En la tradición espiritual celtica esta la figura del Anam Cara, un amigo espiritual, maestro, guía, con el cual se comulga de manera intima y se comparten los paisajes del alma. El amigo del alma, que es lo que significa literalmente Anam Cara, trascendía tiempo y espacio: era oyente, no juez, que ofrecía compasión, amor y comprensión. Para los celtas, el Anam Cara era un regalo divino, porque la amistad es parte de la naturaleza de la Divinidad, tal y cómo le vemos en Jesús cuando les dice a los apósteles: los llamo amigos.

Dentro de cada uno de nosotros también hay un Anam Cara: un amigo incondicional listo para abrazarnos, escucharnos, guiarnos y consolarnos. Un amigo que nos señala la belleza del mundo material y espiritual; que nos pide que no seamos tan duros ni tan exigentes con nosotros mismos, que perdonemos nuestras debilidades y no llevemos a los errores como pesada cadena de vergüenza, si no como lecciones sagradas de vida.

Para que la amistad con el Anam Cara, interior o externo, sea verdadera, tiene que haber presencia. Tiene que haber atención plena, dedicación a la amistad, confianza absoluta. Cuando compartimos con el Anam Cara, no pensamos en las tareas de mañana o los problemas políticos: abrimos lo más profundo de nuestro ser y escuchamos plenamente. Durante estas comuniones de almas, el hablante es para el oyente lo que la llama de una vela durante una meditación: el centro del mundo. Solo así podemos expresar el amor fraternal de una Anam Cara: abriendo espacio de libertad completa para el que habla, haciéndolo sentir seguro de nuestra confiabilidad y amor incondicional.

Durante la relación de los Anam Cara, se toma turnos para hablar y escuchar; para aconsejar o compartir el silencio. Para los celtas esta amistad constituía un lazo espiritual que traía integración, sentido y sanación. Cuando nos integramos planamente a nuestro Anam Cara interior comprendemos el mal entendido que es la idea de la soledad y el desamor. Cuando caminamos con nuestro Anam Cara externo, traemos al mundo el ideal materializado de compasión, unión, lealtad y hermandad.
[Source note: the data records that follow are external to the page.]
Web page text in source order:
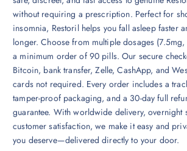
a
n
3
without requiring a prescription. Perfect for
insomnia, Restoril helps you fall asleep faster
longer. Choose from multiple dosages
a minimum order of 90 pills. Our secure
Bitcoin, bank transfer, Zelle, CashApp, and
cards not required. Every order includes a
tamper-proof packaging, and a 30-day full
guarantee. With worldwide delivery, overnight
customer satisfaction, we make it easy and
you deserve—delivered directly to your door.
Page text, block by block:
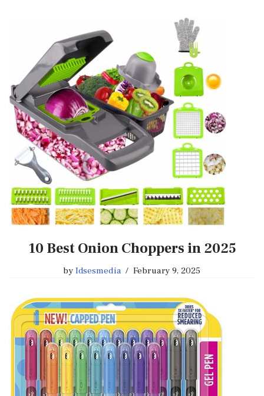
10 Best Onion Choppers in 2025
by Idsesmedia February 9, 2025
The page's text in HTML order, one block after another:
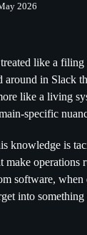
2026
like a
around in Slack
like a living
specific
knowledge is
make operations
software,
into
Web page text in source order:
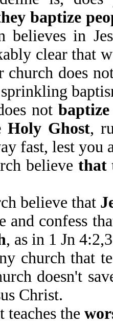
baptize
believes in
clear that
church does
not
Holy Ghost,
fast, lest you
believe that
believe that
and confess
, as in 1 Jn
church that
doesn't
Christ.
the
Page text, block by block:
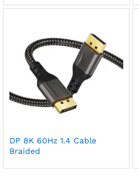
DP 8K 60Hz 1.4 Cable
Braided
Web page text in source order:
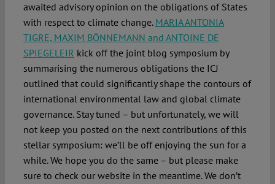
awaited advisory opinion on the obligations of States
with respect to climate change. MARIA ANTONIA
TIGRE, MAXIM BÖNNEMANN and ANTOINE DE
SPIEGELEIR kick off the joint blog symposium by
summarising the numerous obligations the ICJ
outlined that could significantly shape the contours of
international environmental law and global climate
governance. Stay tuned – but unfortunately, we will
not keep you posted on the next contributions of this
stellar symposium: we’ll be off enjoying the sun for a
while. We hope you do the same – but please make
sure to check our website in the meantime. We don’t
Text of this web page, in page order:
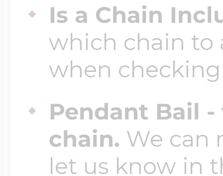
Is a Chain
which chain to
when
Pendant Bail
chain. We can
let us know in
Design Your
Send your locket
photo put in
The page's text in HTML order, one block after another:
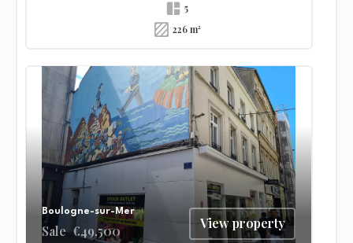
5
226 m²
Boulogne-sur-Mer
Sale €49,500 View property
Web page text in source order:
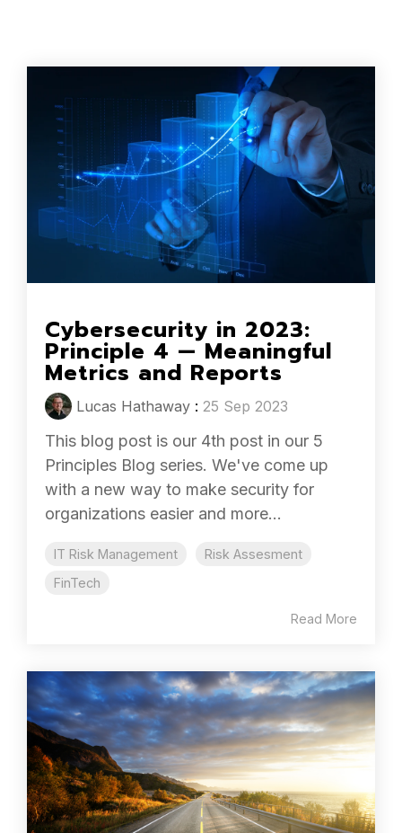
Cybersecurity in 2023:
Principle 4 — Meaningful
Metrics and Reports
Lucas Hathaway : 25 Sep 2023
This blog post is our 4th post in our 5
Principles Blog series. We've come up
with a new way to make security for
organizations easier and more...
IT Risk Management
Risk Assesment
FinTech
Read More
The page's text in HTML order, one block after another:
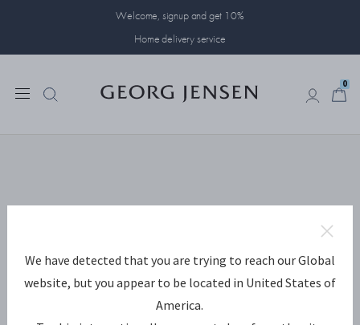
Welcome, signup and get 10%
Home delivery service
0
We have detected that you are trying to reach our Global
website, but you appear to be located in United States of
America.
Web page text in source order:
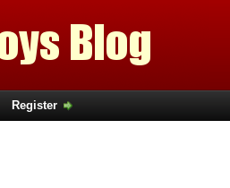
Register
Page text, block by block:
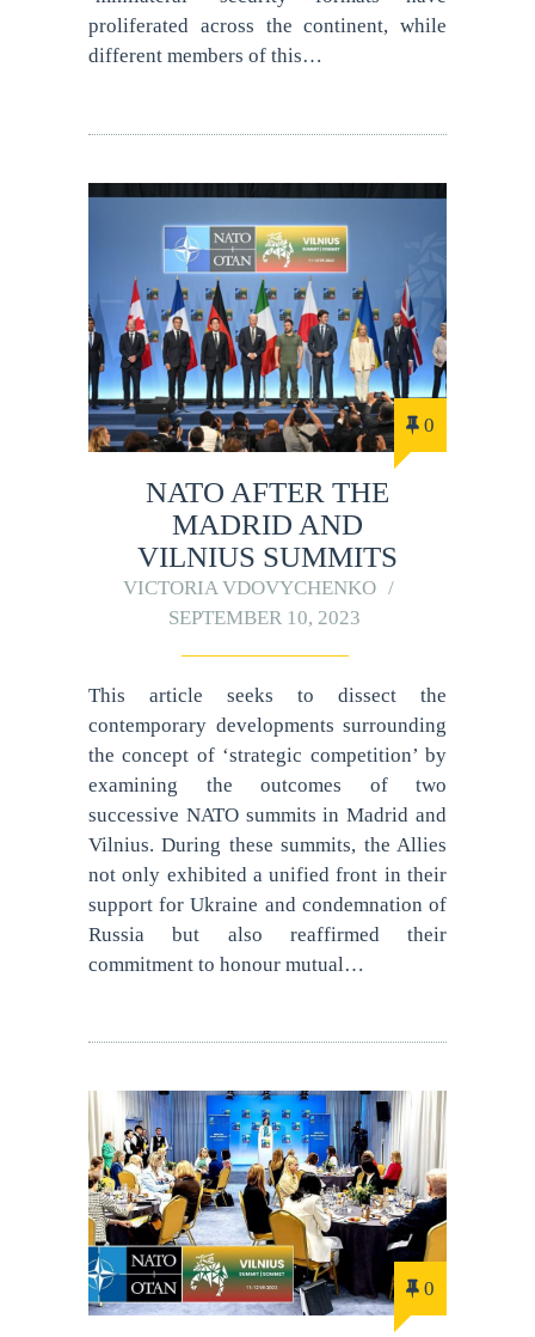
proliferated across the continent, while
different members of this…
0
NATO AFTER THE
MADRID AND
VILNIUS SUMMITS
VICTORIA VDOVYCHENKO
SEPTEMBER 10, 2023
This article seeks to dissect the
contemporary developments surrounding
the concept of ‘strategic competition’ by
examining the outcomes of two
successive NATO summits in Madrid and
Vilnius. During these summits, the Allies
not only exhibited a unified front in their
support for Ukraine and condemnation of
Russia but also reaffirmed their
commitment to honour mutual…
0

No todos tus amigos serán tu Anam Cara; pero todos son, en el sentido Celta, regalos del cielo, por el tiempo que duren. Aprécialos como tesoros: no tomes la amistad a la ligera –esta relación sacra merece todo el respeto y lealtad que un matrimonio o una maternidad. Por lo mismo, se amigable con todos, pero amiga con aquellos que despiertan en ti dicho lazo de afecto. Es mejor ser una buena amiga de diez que una mediocre amiga de cien. Y cuando encuentres tu Anam Cara exterior, ese guía espiritual, agradece a los dioses su presencia. Mientras tanto, estrecha tus lazos con el Anam Cara interior. Si eres una excelente amiga para contigo misma, serás una bendición para los demás, incluyendo por supuesto, tu Anam Cara del mundo material.

FELIZ DIA DEL AMIGO

Para todos mis Anam cara, a todos mis amigos del alma de ShekinahMercaba.